The Communist Party of China (CCP) was formed in 1921, under the influence of Marxist-Leninist thought and the October Revolution in Russia. The phase from 1927 to 1949 was most crucial in the history of Chinese nationalism. This period can be further divided into two periods, that is, from 1927 to 1937 (civil war between the Communist Party and Kuomintang) and 1937 to 1945 (war against Japanese aggression). During this period the position of women was pathetic because of foreign attack. Constant harassment and rape became a part of the Chinese women’s life. On the other hand, the economic condition of people declined due to famine and foreign invasion. Peasant families indulged in female infanticide or sold their daughters for as low a price as ten catties of rice. The condition of the working women was also deplorable. The example of a slum area in Nanchang Shi, where many of them lived in 1930, illustrates their condition. ‘With the exception of a few houses, most of the homes of the slum area of Nanchang Shi are cheaply made huts...small, damp and poorly ventilated. With the exception of one bed, one table and one chair, all worn out and filthy, there is hardly anything left....the monthly income of these women’s families range from Chinese $ 7-8 to slightly over Chinese $ 20’.1

In this context, there are two points that the reader should keep in mind before venturing into this topic. The first is that two United Fronts were formed between the Communist Party and Kuomintang, and second, that the Communist Party’s approach to “the woman question” as it related to revolutionary strategy was embodied in concrete programmes for preparing leadership personnel and creating a mass base.2 Thus, from here on we see two movements, that is, the women’s movement and the nationalist movement going hand in hand.

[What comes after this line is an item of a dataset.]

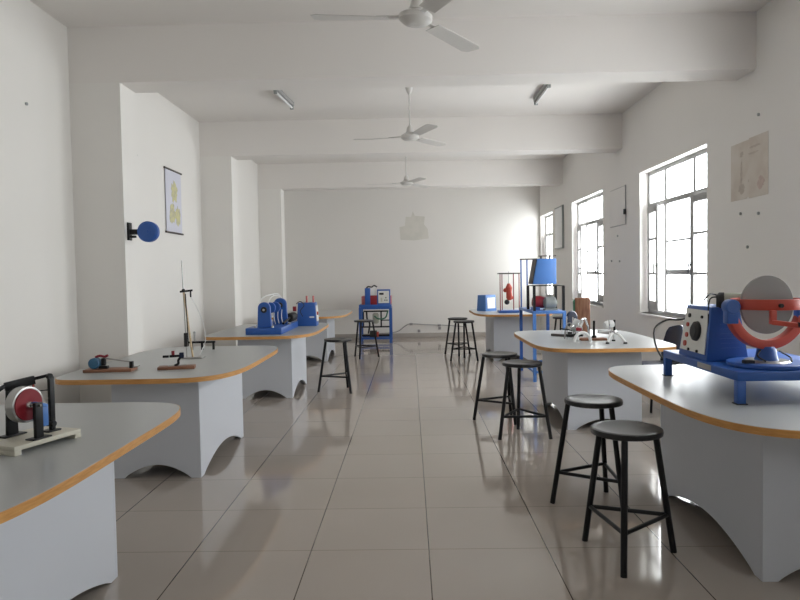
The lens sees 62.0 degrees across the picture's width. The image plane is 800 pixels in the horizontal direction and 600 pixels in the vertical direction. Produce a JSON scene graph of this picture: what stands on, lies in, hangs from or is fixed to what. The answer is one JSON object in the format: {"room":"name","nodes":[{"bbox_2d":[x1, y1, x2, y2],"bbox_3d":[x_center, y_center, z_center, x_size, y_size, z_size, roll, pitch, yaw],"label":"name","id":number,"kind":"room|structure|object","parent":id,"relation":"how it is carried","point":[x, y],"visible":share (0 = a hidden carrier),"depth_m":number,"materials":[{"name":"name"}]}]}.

Over the past two decades, gender studies in general and sexuality studies in particular have exploded throughout the world. Gender studies, in particular, have received much scholarly input from across the globe. It has had immense scholarly input from all the continents. Let us first understand what we mean by gender studies. Gender (masculine/feminine) is a social and cultural connotation while sex (male/female) is a physical distinction. Biologically, male and female aren’t discriminated/categorised, but structurally, that is, from a gender perspective, they are. When we study gender in a society, we look at men and women in relation to one another along with their individual roles in a society. It is one of the most important aspects while studying the social history of society since gender relations determine how the members (that is, men and women) of a society direct their actions. It also defines their outlook on life. Therefore, by studying gender we can determine the societal and cultural settings of a society.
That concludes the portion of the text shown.